***** RECORDS FOR THIS EXERCISE *****
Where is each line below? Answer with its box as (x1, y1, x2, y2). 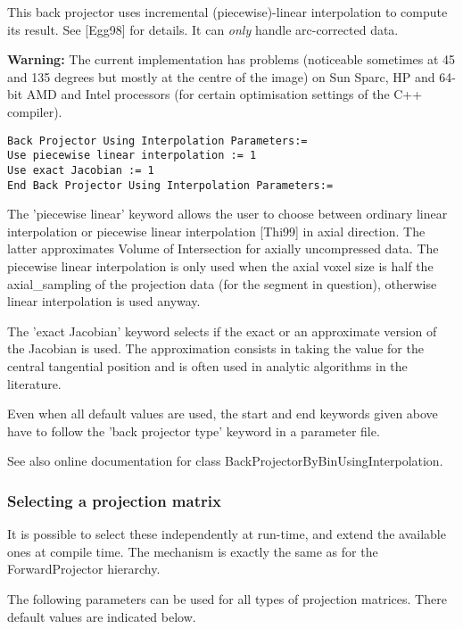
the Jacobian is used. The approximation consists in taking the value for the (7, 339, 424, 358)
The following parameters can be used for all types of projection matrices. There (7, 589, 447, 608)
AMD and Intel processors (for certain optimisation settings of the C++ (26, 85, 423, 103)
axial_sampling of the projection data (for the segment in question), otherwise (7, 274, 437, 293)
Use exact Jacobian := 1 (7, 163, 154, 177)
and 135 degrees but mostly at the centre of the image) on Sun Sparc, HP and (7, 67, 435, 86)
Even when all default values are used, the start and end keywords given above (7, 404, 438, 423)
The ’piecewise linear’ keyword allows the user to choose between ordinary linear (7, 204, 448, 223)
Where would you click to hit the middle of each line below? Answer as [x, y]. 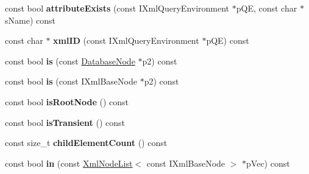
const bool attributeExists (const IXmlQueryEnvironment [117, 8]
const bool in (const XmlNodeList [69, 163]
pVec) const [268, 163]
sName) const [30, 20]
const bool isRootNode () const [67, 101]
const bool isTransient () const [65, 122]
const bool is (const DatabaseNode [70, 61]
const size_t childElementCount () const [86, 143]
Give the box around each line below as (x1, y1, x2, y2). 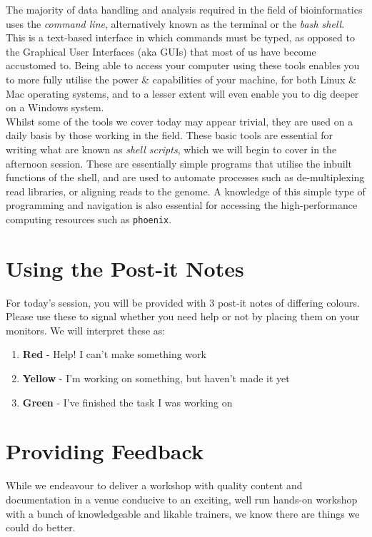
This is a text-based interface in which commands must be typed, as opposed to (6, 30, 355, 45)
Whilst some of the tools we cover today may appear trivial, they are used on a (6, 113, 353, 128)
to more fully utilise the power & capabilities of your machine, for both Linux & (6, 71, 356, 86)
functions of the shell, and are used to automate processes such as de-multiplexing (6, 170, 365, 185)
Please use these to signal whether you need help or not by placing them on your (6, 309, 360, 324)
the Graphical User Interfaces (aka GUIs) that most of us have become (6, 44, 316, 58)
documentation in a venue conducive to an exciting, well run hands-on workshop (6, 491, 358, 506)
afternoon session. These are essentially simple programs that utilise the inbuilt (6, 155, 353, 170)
*****
***** RECORDS FOR THIS EXERCISE *****
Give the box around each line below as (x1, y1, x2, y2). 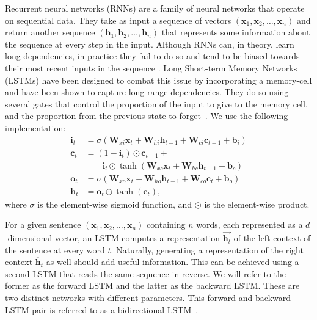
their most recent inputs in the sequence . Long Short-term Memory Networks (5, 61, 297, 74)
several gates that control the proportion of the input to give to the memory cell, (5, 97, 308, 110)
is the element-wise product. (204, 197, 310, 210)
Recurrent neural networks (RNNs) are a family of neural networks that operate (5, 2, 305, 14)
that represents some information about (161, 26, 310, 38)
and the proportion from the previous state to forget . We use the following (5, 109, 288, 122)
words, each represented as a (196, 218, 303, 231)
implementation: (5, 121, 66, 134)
*****
### REQUIREMENT:
Wherever a line in the data above holds the word "utilise", copy that line.

### REPLY TO THE TASK:
to more fully utilise the power & capabilities of your machine, for both Linux & (6, 71, 356, 86)
afternoon session. These are essentially simple programs that utilise the inbuilt (6, 155, 353, 170)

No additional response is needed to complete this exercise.